The real reason is that registering takes away their advantage. No longer will being a superhero be like belonging to some exclusive club for only the lucky few and the privileged. With the registration, and the formation of a government-funded super force, a hero will have to prove himself. But more importantly, more then just the few will have the funding and support to choose the lifestyle, to fight the good fight.

I’ve tried to go out and do the right thing on my own. With no means of support I’ve run around the neighborhood night after night silently trying to protect the citizens of Mertztown, Pennsylvania. Let me tell you, it’s hard and unrewarding work. When I wasn’t saving someone’s house from being attacked by a bunch of bored teenagers and finding peoples lost cats, I was looked on like I was some kind of freak. And during my adventures, I didn’t make one red cent. I had to work two jobs just to get by, to be able to afford the various pieces of my arsenal I needed. Plus, out in the country, you’d never imagine how hard it is to get your hands on some of the more powerful items I’d need to be truly effective. I couldn’t find a Bo staff, let alone a particle modulation ray.

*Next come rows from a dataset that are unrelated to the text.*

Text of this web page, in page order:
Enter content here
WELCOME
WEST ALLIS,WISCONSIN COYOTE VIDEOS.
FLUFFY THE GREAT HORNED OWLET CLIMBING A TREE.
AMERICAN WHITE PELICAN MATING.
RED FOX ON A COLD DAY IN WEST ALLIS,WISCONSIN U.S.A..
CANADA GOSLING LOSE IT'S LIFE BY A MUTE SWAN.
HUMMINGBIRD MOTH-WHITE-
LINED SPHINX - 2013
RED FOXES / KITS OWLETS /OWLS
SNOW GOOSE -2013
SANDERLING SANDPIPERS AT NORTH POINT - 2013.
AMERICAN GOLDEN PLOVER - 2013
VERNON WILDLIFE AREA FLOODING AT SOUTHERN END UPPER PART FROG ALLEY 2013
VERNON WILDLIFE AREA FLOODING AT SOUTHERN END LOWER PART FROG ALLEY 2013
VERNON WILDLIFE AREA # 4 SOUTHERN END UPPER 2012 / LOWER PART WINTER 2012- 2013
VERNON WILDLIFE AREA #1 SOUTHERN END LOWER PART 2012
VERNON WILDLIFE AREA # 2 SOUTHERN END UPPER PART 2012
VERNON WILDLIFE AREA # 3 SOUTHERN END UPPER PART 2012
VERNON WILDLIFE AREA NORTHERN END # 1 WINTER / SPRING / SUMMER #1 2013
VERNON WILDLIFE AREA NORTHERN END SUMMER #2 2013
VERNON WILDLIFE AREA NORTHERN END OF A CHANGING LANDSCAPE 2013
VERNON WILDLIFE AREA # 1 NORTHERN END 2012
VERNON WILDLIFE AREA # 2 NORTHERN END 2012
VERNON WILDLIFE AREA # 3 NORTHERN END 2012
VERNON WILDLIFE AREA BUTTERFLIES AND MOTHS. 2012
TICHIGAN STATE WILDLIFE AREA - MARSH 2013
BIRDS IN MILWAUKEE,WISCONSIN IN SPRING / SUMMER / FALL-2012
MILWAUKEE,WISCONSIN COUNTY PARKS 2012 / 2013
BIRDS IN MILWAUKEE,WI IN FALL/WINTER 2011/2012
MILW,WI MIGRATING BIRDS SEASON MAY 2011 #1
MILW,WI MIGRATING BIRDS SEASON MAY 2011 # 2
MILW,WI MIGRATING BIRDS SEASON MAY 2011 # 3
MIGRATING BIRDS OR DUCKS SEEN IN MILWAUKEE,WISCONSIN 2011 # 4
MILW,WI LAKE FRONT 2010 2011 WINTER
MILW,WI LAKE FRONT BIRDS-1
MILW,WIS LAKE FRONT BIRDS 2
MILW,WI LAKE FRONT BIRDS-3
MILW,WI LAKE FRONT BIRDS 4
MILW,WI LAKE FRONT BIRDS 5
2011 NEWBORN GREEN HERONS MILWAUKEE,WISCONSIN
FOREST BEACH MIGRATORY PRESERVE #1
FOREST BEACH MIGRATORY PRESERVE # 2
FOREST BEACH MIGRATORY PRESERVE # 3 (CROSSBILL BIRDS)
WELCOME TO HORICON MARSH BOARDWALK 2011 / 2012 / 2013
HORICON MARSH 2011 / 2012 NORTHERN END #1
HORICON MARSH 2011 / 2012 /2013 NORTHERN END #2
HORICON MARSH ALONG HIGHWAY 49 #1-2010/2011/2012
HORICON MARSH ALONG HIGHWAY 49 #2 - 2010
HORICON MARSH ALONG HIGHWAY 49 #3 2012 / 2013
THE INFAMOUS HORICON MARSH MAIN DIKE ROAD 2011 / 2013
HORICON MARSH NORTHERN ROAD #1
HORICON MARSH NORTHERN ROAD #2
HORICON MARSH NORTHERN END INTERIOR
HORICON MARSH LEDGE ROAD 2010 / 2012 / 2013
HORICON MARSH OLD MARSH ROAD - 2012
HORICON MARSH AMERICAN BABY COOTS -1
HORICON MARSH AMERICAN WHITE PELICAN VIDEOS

Then, every morning, I’d have to open the page of the paper and see pictures of Spider-Man swinging through New York, his costume gleaming in the sunlight because it was so clean. And Captain America? If I remember correctly, he has a shield made out of some top-secret government material, such as adamantium or vibranium or something else that the public doesn’t even know about yet. I wonder how much overtime at the local Burger Shack he had to work for that…

Spider-Man revealing himself puts him at about 15 years old, two years younger then I am. Think about how much good I could have accomplished over the past two years had the resources allowed me to use my powers to their full potential. Maybe instead of wasting their times writing about the heroes in some city a three-hour drive away, our local papers could turn their attention here, allowing me to receive the praise I so righteously deserve.

Many people fear that becoming a public civil servant will add danger to their lives, which is true. But life is dangerous every time you step outside the house. I’d never go anywhere if I thought I’d be in a car accident every time I started my car, and like that, I won’t stop going on patrol. Plus, the government will have in place a support system to shield our identities from the public if we choose that route. For years people have served in the armed forces, and yet America’s enemies have never come directly after a soldier’s family.

So now, thanks to superhero registration, those of us struggling superheroes out in the world will get a chance for their time to shine. The world is an ugly place, and heroes are needed in all corners of the country, not just New York.

And one last thing… maybe some of these heroes are scared because they realize their time is up. We’ll soon see try-outs, required physicals, tests for placement within the pantheon of the superheroes, and that scares the vets. Without the advantage of unlimited resources, they’ll have to prove themselves in other ways. And how are they going to deal with all this when the younger generation steps up? A younger, smarter, STRONGER generation? By shunning the registration act they are trying to keep new heroes down, to keep their jobs secure. Well, step aside gramps, our generation is here, and we aren’t afraid to step up and announce our attentions, to reach for the golden ring supplied by the government, to be all we can be.